Whether I do or not is beside the point.  I can easily imagine other
reasons for writing Fidelio and the Ninth, other than the ones you
mention, if that's what you mean.  Indeed, I've given some of them in a
previous post.  As for his hearing problems, I can certainly imagine
that they spurred him on to write very LOUD music, but they don't come
close to accounting for an inspiration to the Eighth, the piano sonata
op.  110, the last string quartet, the Bundeslied, the Elegische Gesang,
or the late Bagatelles.  For all either one of us knows, maybe the hearing
problems are relevant, or maybe they're not.

>I never said that Liszt only consists of vanity. I just said that I
>think that vanity was the prominent feature in him, more prominent than
>in Brahms for example.

You've met both men, of course.  I'm sorry.  You're simply telling me
you like Brahms better than Liszt, I would suspect because you prefer
the music of one to the other.  Your preference is yours, but I still
say that writing a bad piece of music isn't necessarily a failure of
character and more often a failure of talent.

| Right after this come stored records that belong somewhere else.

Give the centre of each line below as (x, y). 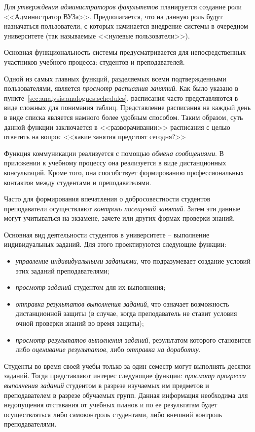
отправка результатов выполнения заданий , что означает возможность (122, 303)
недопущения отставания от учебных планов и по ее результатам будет (111, 405)
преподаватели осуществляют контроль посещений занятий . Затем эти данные (122, 208)
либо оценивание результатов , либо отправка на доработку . (108, 349)
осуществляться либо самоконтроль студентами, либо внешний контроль (113, 414)
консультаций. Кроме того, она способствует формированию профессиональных (124, 172)
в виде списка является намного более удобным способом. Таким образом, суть (124, 117)
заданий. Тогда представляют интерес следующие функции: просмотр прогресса (125, 375)
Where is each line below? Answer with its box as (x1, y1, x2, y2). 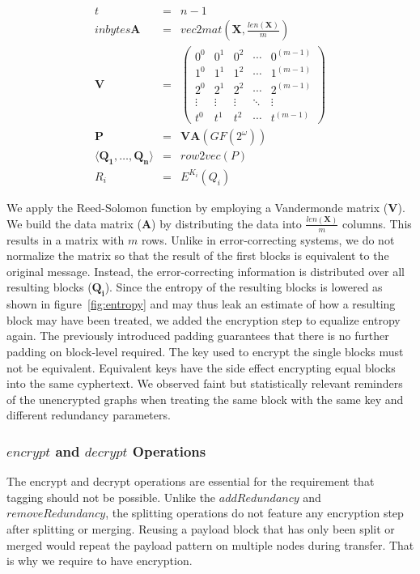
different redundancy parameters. (6, 406, 171, 423)
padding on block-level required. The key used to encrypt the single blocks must (6, 343, 404, 360)
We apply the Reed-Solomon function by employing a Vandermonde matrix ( (6, 198, 388, 215)
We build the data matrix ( (6, 215, 142, 232)
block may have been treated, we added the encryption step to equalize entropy (6, 311, 401, 328)
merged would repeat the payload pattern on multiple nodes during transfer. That (6, 536, 414, 553)
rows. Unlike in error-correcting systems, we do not (141, 231, 395, 248)
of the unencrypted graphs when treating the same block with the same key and (6, 390, 404, 407)
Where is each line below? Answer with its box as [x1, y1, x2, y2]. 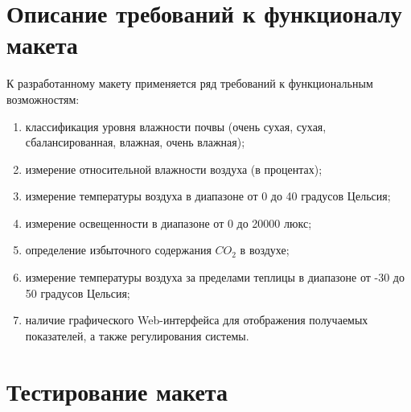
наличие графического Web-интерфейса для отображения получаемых [25, 311, 368, 328]
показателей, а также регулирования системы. [25, 327, 249, 344]
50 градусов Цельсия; [25, 284, 130, 301]
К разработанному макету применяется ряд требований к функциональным [6, 75, 373, 92]
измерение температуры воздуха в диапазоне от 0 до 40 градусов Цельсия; [25, 187, 391, 204]
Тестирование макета [6, 374, 228, 407]
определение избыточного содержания [25, 241, 212, 258]
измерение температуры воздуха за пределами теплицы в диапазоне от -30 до [25, 269, 405, 286]
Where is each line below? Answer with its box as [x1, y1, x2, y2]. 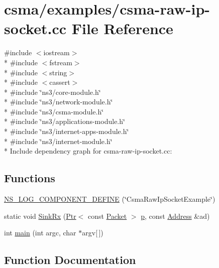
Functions [4, 170, 55, 186]
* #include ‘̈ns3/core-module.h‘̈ [4, 86, 101, 97]
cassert [49, 77, 70, 87]
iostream [43, 47, 70, 58]
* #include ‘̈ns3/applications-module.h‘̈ [4, 116, 125, 126]
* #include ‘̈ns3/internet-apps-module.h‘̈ [4, 126, 129, 137]
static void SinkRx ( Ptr [4, 210, 76, 221]
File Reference [71, 18, 173, 39]
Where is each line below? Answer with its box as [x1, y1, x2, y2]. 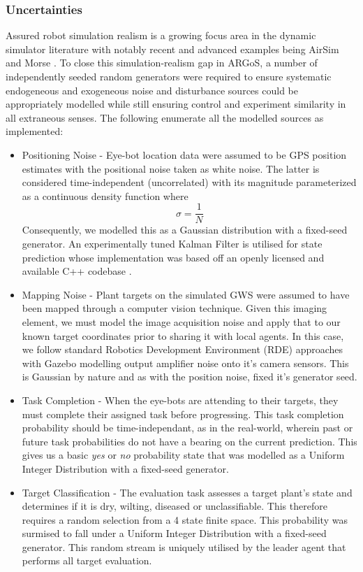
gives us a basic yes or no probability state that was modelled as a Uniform [22, 448, 345, 462]
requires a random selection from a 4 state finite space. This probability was [22, 512, 348, 527]
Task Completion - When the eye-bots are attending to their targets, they [22, 392, 339, 407]
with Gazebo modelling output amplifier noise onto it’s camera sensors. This [22, 355, 349, 370]
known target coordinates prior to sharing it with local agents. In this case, [22, 328, 344, 343]
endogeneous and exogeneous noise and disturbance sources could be [6, 83, 298, 97]
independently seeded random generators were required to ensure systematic [6, 69, 332, 83]
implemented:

>>...  Beethoven's idealistic Republicanism not only is a product of the
>>intellectual fallout of the French and American revolutions, but also
>>contributes to and shapes the temper of the times.
>>
>That is what I wrote: Beethoven without his need to be so extremely
>republican would have been a different Beethoven and would have written
>different music.

Then I obviously misunderstood you.  I thought you were saying

>Do you really think that Beethoven would have felt the need to so
>empathically express his desire for freedom (eg in Fidelio and the Ninth
>Symphony) without the experience of living in a deeply undemocratic
>society?

There were lots of paeans to liberty in democratic societies at the
time.  It was something in the air in both Europe and North America.  The
difference is that none of them were written by composers of Beethoven's
caliber.  In fact, there's a lot of celebratory talk in the US right now
about "liberty and freedom," much of it from the people doing their best
to limit it.  Thus, talking about Beethoven's *motives* (he "felt the
need") seems to me a bit curious.

>Like a Kafka without neuroses and a nicer father would
>have written pretty different stories.

I've got a wonderful father, and I used to write Kafka-esque stuff,
mostly because I admired Kafka and wanted to see if I could make something
like that.  I couldn't, but I doubt it was the accident of my particular
father.  It was probably because I wasn't as good a writer.